La Palma: Lahar am Vulkan Cumbre Vieja

  • Am Cumbre Vieja auf La Palma ging ein kleiner Lahar ab
  • Er wurde von starken Regenfällen ausgelöst
  • Die Geophysikalischen Parameter haben noch keine Normalwerte angenommen
  • Alarmstatus steht auf „gelb“

Lahar am Cumbre Vieja auf La Palma

Staat: Spanien | Koordinaten: 28.57, -17.84 | Eruption: Fumarolisch

Länger war es vergleichsweise still um den Cumbre Vieja auf La Palma, doch nun gibt es Neuigkeiten vom Vulkan: es gibt zwar keine neue Eruption, doch gestern ging ein kleiner Lahar ab. Er entstand, als starke Regenfälle abgelagerte Vulkanasche auf dem Vulkanhang mobilisierten. Der Schlammstrom überquerte eine Straße am Berghang und blockierte sie. Auf Facebook wurde ein Video des Geschehens geteilt.
Darüber hinaus ist man auf La Palma bemüht, die Schäden durch den Vulkanausbruch zu beseitigen und legt neue Straßen durch das Lavafeld an. Die Zugangsbeschränkungen zum Sperrgebiet wurden gelockert, doch es sind noch nicht alle Straßensperren verschwunden.

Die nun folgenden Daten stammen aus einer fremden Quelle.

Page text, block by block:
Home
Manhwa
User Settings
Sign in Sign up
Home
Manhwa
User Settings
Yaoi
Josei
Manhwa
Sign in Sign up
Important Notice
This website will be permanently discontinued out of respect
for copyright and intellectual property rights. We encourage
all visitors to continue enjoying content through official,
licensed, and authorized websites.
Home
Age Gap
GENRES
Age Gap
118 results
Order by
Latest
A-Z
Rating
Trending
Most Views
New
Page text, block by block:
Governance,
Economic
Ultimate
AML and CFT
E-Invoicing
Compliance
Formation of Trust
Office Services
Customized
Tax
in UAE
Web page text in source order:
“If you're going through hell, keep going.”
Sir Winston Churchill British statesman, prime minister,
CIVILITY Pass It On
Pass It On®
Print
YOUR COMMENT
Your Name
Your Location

Den Kraterbereich darf man sich nicht nähern, es sei denn, man verfügt über eine Sondergenehmigung, die nur an Wissenschaftlern ausgegeben wird, die mit der Betreuung eines Projektes beauftragt sind.

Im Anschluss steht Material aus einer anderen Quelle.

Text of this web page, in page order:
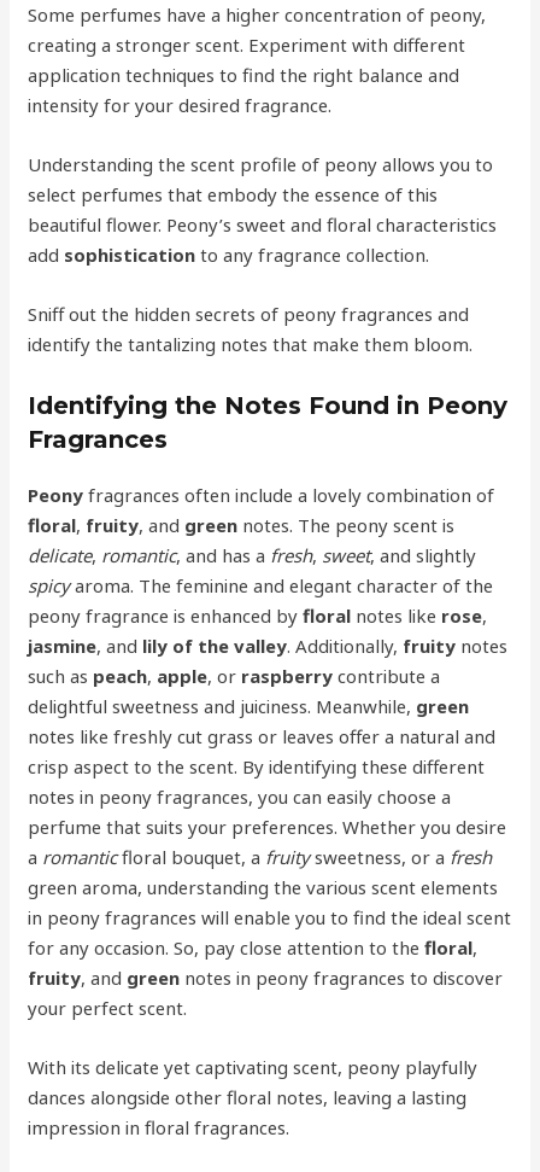
Some perfumes have a higher concentration of peony,
creating a stronger scent. Experiment with different
application techniques to find the right balance and
intensity for your desired fragrance.
Understanding the scent profile of peony allows you to
select perfumes that embody the essence of this
beautiful flower. Peony’s sweet and floral characteristics
add sophistication to any fragrance collection.
Sniff out the hidden secrets of peony fragrances and
identify the tantalizing notes that make them bloom.
Identifying the Notes Found in Peony
Fragrances
Peony fragrances often include a lovely combination of
floral, fruity, and green notes. The peony scent is
delicate, romantic, and has a fresh, sweet, and slightly
spicyaroma. The feminine and elegant character of the
peony fragrance is enhanced byfloral notes like rose,
jasmine, and lily of the valley. Additionally, fruity notes
such as peach, apple, or raspberry contribute a
delightful sweetness and juiciness. Meanwhile, green
notes like freshly cut grass or leaves offer a natural and
crisp aspect to the scent. By identifying these different
notes in peony fragrances, you can easily choose a
perfume that suits your preferences. Whether you desire
a romanticfloral bouquet, a fruitysweetness, or a fresh
green aroma, understanding the various scent elements
in peony fragrances will enable you to find the ideal scent
for any occasion. So, pay close attention to thefloral,
fruity, and green notes in peony fragrances to discover
your perfect scent.
With its delicate yet captivating scent, peony playfully
dances alongside other floral notes, leaving a lasting
impression in floral fragrances.
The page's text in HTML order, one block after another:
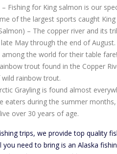
Fishing for King salmon is our
of the largest sports caught King
– The copper river and its
May through the end of August.
the world for their table fare!
trout found in the Copper
rainbow trout.
Grayling is found almost
eaters during the summer
over 30 years of age.
trips, we provide top quality
need to bring is an Alaska

Erdbeben auf La Palma halten an

Der Alarmstatus des Cumbre Vieja steht auf „gelb“. Weiterhin werden die Geophysikalischen Parameter überwacht. In der 2. Aprilwoche wurden 43 Erdbeben detektiert. Das Stärkste brachte es auf M 3,1. In der letzten Woche wurden an einigen Entgasungsöffnungen des Lavastroms noch Temperaturen von bis zu 1000 Grad gemessen und es werden vulkanische Gase freigesetzt. Es wird davor gewarnt, das Lavafeld eigenmächtig zu betreten. Tatsächlich geht von den Entgasungslöchern eine ernste Gefahr aus. Tagsüber nimmt man sie meistens nur durch einen flimmernden Strom heißer Luft wahr. Entgeht einem dieses Signal kann es passieren, dass man das Entgasungsloch übersieht und reinlatscht, oder einen Schritt drüber macht, was starke Verbrennungen nach sich ziehen würde. Die Gefahr, durch eine Erstarrungskruste zu brechen ist dagegen gering. Das Innere des Lavafelds ist zwar noch heiß, aber die Lava sollte tragfähig sein, sofern es keine Kavernen gibt, durch dessen Dach mein brechen könnte. Da viele Häuser unter der Lava begraben wurden, besteht hier aber die Gefahr einzubrechen. Diese Gefahr bleibt über Jahre hinweg bestehen und vergrößert sich, je maroder die Ruinen unter der Lava werden. Das gilt insbesondere für Gebäude, die von Tephra bedeckt sind.